When building a predictive model, we split the original data into two datasets: **training dataset and testing (validation) dataset**. This is called **"split validation"**, a type of **"model validation"**
- A predictive model is built using the **training dataset** and **the model quality** is assessed as the model is applied into the **testing (validation) dataset** (See Appendix for more details)

> **Two types of model validation**: 
 1. **split validation** (70% of the original data as training and the other 30% as testing dataset)
 2. **cross validation**  

This concept is same as **taking ACT exam**. There are two periods: **prep / practice test** and **actual testing**. **prep / practice test** is like **training data** and **actual testing** is like **testing data**. Your final ACT score is based on **actual test**, not practice test. Likewise, the **accuracy of predictive (regression) model** is based on **testing dataset**. 
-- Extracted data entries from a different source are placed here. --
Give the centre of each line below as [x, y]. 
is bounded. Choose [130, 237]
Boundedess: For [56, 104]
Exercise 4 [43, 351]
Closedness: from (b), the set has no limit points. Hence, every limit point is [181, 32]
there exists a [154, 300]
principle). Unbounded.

> **What is k-Fold Cross-Validation?**

Cross-validation is a resampling procedure used to evaluate machine learning models on a limited data sample.

The procedure has a single parameter called k that refers to the number of groups that a given data sample is to be split into. As such, the procedure is often called k-fold cross-validation. When a specific value for k is chosen, it may be used in place of k in the reference to the model, such as k=10 becoming 10-fold cross-validation.
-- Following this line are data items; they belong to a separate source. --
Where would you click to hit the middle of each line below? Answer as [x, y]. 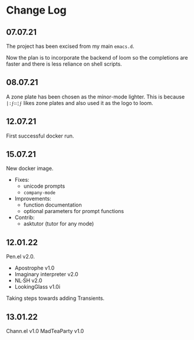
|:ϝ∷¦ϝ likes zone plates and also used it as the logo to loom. [80, 103]
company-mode [40, 193]
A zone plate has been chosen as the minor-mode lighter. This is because [96, 97]
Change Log [36, 10]
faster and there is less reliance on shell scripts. [64, 64]
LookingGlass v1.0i [37, 287]
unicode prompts [44, 186]
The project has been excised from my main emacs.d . [70, 46]
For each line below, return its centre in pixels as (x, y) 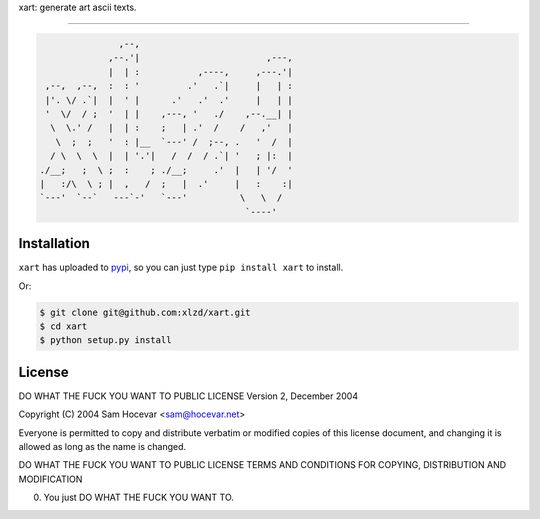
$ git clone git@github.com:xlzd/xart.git (145, 312)
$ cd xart (63, 326)
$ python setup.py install (105, 340)
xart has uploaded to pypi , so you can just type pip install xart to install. (181, 267)
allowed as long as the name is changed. (102, 446)
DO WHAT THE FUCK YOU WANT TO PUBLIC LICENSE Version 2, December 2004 (188, 396)
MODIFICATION (50, 479)
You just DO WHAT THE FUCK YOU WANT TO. (139, 497)

Cross-validation is primarily used in applied machine learning to estimate the skill of a machine learning model on unseen data. That is, to use a limited sample in order to estimate how the model is expected to perform in general when used to make predictions on data not used during the training of the model.

It is a popular method because it is simple to understand and because it generally results in a less biased or less optimistic estimate of the model skill than other methods, such as a simple train/test split.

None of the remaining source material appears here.